#### [AIM OF THE EXERCISE]
Every picture is to be removed, and all the data is to be copied exactly.

Dataset items
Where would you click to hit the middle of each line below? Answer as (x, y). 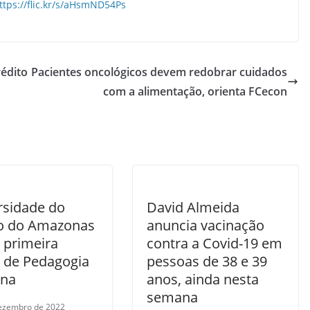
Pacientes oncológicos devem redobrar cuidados (159, 72)
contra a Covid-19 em (215, 243)
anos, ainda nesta (203, 279)
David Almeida (193, 207)
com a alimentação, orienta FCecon (195, 91)
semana (172, 297)
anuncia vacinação (206, 225)
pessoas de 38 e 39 (207, 261)
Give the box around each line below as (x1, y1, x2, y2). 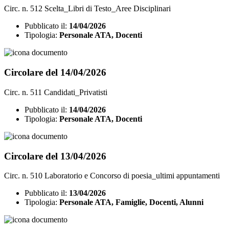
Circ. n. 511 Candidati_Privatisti (4, 87, 107, 97)
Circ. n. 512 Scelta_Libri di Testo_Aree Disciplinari (4, 4, 171, 13)
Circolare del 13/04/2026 (4, 150, 106, 162)
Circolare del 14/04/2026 (4, 67, 106, 78)
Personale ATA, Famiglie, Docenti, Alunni (59, 198, 203, 207)
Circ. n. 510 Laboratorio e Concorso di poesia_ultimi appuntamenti (4, 171, 220, 180)

#### [OUTPUT FOR THIS EXERCISE]
Where would you click to hit the middle of each line below? Answer as (x, y). 
Pacientes oncológicos devem redobrar cuidados (159, 72)
contra a Covid-19 em (215, 243)
anos, ainda nesta (203, 279)
David Almeida (193, 207)
com a alimentação, orienta FCecon (195, 91)
semana (172, 297)
anuncia vacinação (206, 225)
pessoas de 38 e 39 (207, 261)
Give the box around each line below as (x1, y1, x2, y2). 
Circ. n. 511 Candidati_Privatisti (4, 87, 107, 97)
Circ. n. 512 Scelta_Libri di Testo_Aree Disciplinari (4, 4, 171, 13)
Circolare del 13/04/2026 (4, 150, 106, 162)
Circolare del 14/04/2026 (4, 67, 106, 78)
Personale ATA, Famiglie, Docenti, Alunni (59, 198, 203, 207)
Circ. n. 510 Laboratorio e Concorso di poesia_ultimi appuntamenti (4, 171, 220, 180)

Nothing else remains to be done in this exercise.